Recorded information below:

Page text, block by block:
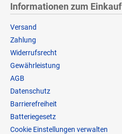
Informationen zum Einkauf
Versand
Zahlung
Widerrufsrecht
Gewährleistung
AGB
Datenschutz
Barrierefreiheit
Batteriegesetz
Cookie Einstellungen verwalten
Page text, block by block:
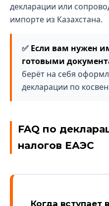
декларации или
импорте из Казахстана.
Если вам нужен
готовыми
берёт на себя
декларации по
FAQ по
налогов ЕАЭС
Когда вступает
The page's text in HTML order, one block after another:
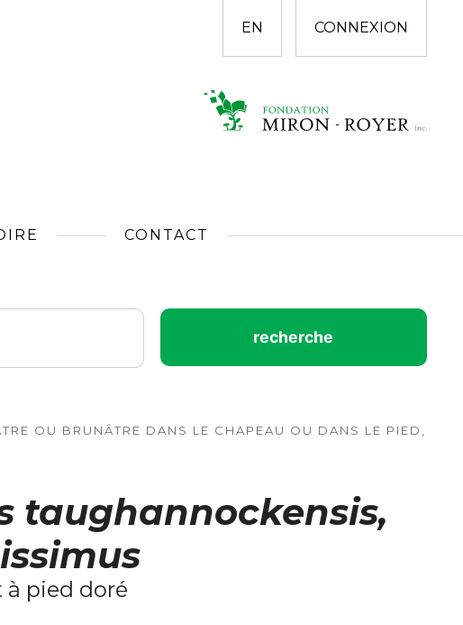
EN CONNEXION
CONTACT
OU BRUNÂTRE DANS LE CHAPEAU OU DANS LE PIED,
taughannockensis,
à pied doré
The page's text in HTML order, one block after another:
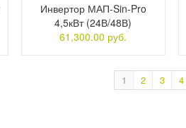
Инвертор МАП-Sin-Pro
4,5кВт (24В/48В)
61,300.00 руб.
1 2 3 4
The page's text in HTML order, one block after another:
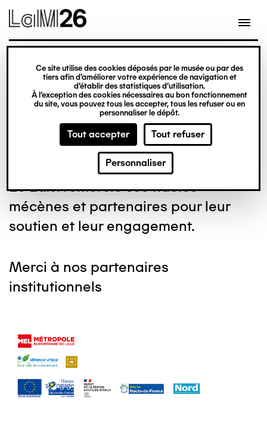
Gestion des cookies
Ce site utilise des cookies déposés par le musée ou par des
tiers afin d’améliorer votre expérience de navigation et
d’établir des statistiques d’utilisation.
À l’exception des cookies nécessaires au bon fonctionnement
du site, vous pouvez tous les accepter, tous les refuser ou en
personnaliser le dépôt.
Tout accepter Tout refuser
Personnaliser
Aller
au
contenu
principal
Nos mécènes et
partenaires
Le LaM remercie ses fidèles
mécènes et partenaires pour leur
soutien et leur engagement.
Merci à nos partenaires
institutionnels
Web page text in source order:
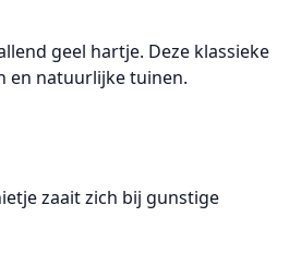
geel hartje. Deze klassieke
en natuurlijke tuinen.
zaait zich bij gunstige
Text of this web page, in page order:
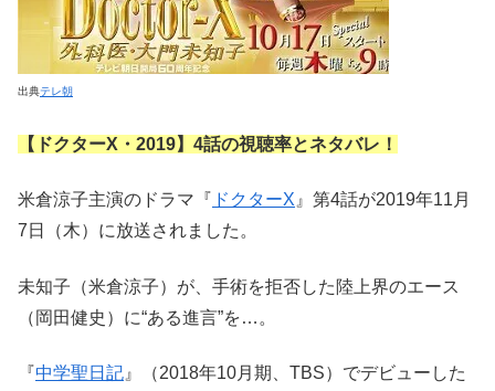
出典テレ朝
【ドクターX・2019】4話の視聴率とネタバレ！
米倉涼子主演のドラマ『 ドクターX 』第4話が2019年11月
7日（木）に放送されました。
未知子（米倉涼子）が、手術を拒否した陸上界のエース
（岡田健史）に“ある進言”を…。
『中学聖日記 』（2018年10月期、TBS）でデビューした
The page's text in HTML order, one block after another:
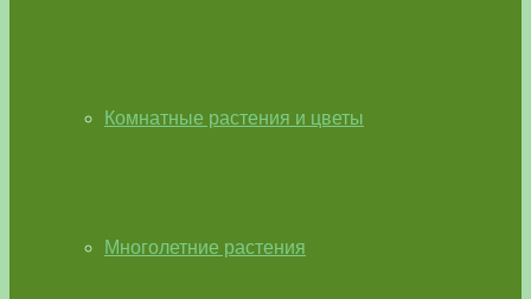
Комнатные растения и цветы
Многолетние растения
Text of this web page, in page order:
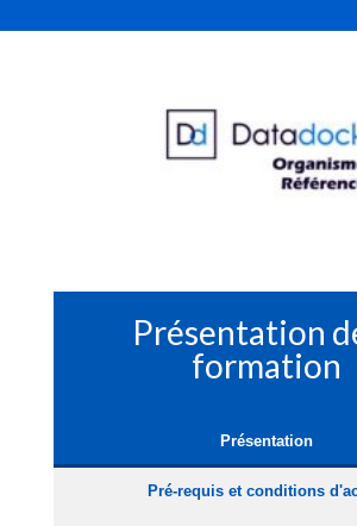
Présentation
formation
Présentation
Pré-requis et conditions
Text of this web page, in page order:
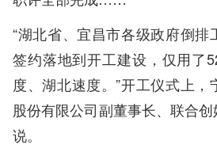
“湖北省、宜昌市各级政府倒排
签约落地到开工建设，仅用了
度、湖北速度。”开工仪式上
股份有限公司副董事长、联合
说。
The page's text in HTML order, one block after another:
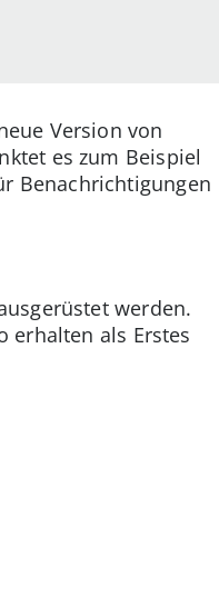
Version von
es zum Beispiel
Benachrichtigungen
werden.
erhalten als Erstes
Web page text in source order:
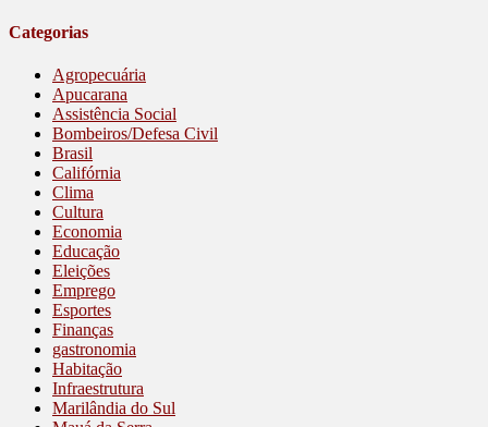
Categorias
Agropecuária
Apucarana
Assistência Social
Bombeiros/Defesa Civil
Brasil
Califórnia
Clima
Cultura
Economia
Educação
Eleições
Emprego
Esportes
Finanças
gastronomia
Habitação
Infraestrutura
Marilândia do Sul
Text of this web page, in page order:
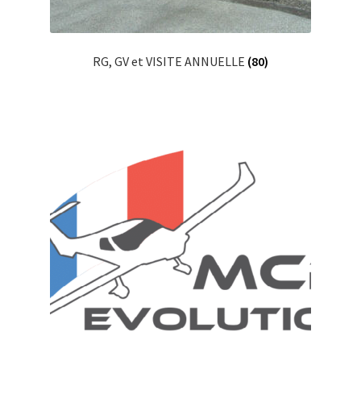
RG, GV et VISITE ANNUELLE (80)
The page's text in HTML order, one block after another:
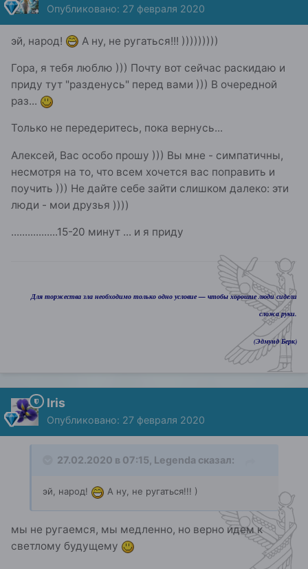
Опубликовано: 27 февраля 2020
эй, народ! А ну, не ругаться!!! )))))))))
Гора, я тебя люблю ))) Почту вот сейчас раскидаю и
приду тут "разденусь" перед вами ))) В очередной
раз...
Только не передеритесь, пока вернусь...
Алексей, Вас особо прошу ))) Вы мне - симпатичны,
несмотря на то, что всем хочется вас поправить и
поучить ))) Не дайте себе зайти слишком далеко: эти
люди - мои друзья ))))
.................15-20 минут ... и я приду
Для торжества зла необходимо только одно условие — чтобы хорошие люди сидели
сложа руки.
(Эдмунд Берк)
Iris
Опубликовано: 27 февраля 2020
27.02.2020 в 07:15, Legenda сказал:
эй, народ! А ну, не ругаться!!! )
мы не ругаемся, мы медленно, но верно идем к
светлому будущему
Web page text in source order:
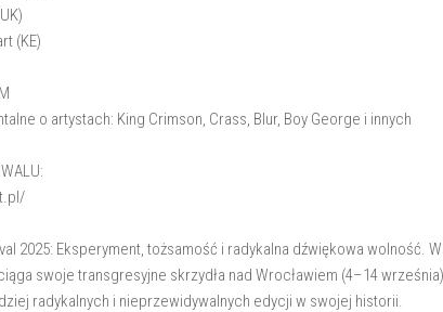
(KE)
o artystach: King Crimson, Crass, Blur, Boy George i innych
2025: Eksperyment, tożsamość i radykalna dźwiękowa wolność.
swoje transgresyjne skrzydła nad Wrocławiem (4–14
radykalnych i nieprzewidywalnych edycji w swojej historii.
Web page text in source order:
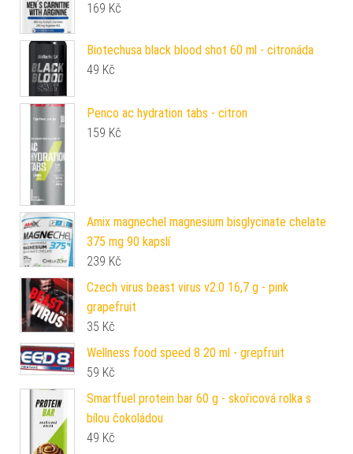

End of Recorded information.

→ Exercise directions
Restate the data above word for word, omitting every picture.

→ Result below
Page text, block by block:
Informationen zum Einkauf
Versand
Zahlung
Widerrufsrecht
Gewährleistung
AGB
Datenschutz
Barrierefreiheit
Batteriegesetz
Cookie Einstellungen verwalten
Page text, block by block:
декларации или
импорте из Казахстана.
Если вам нужен
готовыми
берёт на себя
декларации по
FAQ по
налогов ЕАЭС
Когда вступает
The page's text in HTML order, one block after another:
EN CONNEXION
CONTACT
OU BRUNÂTRE DANS LE CHAPEAU OU DANS LE PIED,
taughannockensis,
à pied doré
The page's text in HTML order, one block after another:
Инвертор МАП-Sin-Pro
4,5кВт (24В/48В)
61,300.00 руб.
1 2 3 4
The page's text in HTML order, one block after another:
Gestion des cookies
Ce site utilise des cookies déposés par le musée ou par des
tiers afin d’améliorer votre expérience de navigation et
d’établir des statistiques d’utilisation.
À l’exception des cookies nécessaires au bon fonctionnement
du site, vous pouvez tous les accepter, tous les refuser ou en
personnaliser le dépôt.
Tout accepter Tout refuser
Personnaliser
Aller
au
contenu
principal
Nos mécènes et
partenaires
Le LaM remercie ses fidèles
mécènes et partenaires pour leur
soutien et leur engagement.
Merci à nos partenaires
institutionnels
Web page text in source order:
geel hartje. Deze klassieke
en natuurlijke tuinen.
zaait zich bij gunstige
Text of this web page, in page order:
出典テレ朝
【ドクターX・2019】4話の視聴率とネタバレ！
米倉涼子主演のドラマ『 ドクターX 』第4話が2019年11月
7日（木）に放送されました。
未知子（米倉涼子）が、手術を拒否した陸上界のエース
（岡田健史）に“ある進言”を…。
『中学聖日記 』（2018年10月期、TBS）でデビューした
The page's text in HTML order, one block after another:
Комнатные растения и цветы
Многолетние растения
Text of this web page, in page order:
Présentation
formation
Présentation
Pré-requis et conditions
Text of this web page, in page order:
“湖北省、宜昌市各级政府倒排
签约落地到开工建设，仅用了
度、湖北速度。”开工仪式上
股份有限公司副董事长、联合
说。
The page's text in HTML order, one block after another:
Version von
es zum Beispiel
Benachrichtigungen
werden.
erhalten als Erstes
Web page text in source order:
Categorias
Agropecuária
Apucarana
Assistência Social
Bombeiros/Defesa Civil
Brasil
Califórnia
Clima
Cultura
Economia
Educação
Eleições
Emprego
Esportes
Finanças
gastronomia
Habitação
Infraestrutura
Marilândia do Sul
Text of this web page, in page order:
RG, GV et VISITE ANNUELLE (80)
The page's text in HTML order, one block after another:
Опубликовано: 27 февраля 2020
эй, народ! А ну, не ругаться!!! )))))))))
Гора, я тебя люблю ))) Почту вот сейчас раскидаю и
приду тут "разденусь" перед вами ))) В очередной
раз...
Только не передеритесь, пока вернусь...
Алексей, Вас особо прошу ))) Вы мне - симпатичны,
несмотря на то, что всем хочется вас поправить и
поучить ))) Не дайте себе зайти слишком далеко: эти
люди - мои друзья ))))
.................15-20 минут ... и я приду
Для торжества зла необходимо только одно условие — чтобы хорошие люди сидели
сложа руки.
(Эдмунд Берк)
Iris
Опубликовано: 27 февраля 2020
27.02.2020 в 07:15, Legenda сказал:
эй, народ! А ну, не ругаться!!! )
мы не ругаемся, мы медленно, но верно идем к
светлому будущему
Web page text in source order:
(KE)
o artystach: King Crimson, Crass, Blur, Boy George i innych
2025: Eksperyment, tożsamość i radykalna dźwiękowa wolność.
swoje transgresyjne skrzydła nad Wrocławiem (4–14
radykalnych i nieprzewidywalnych edycji w swojej historii.
Web page text in source order:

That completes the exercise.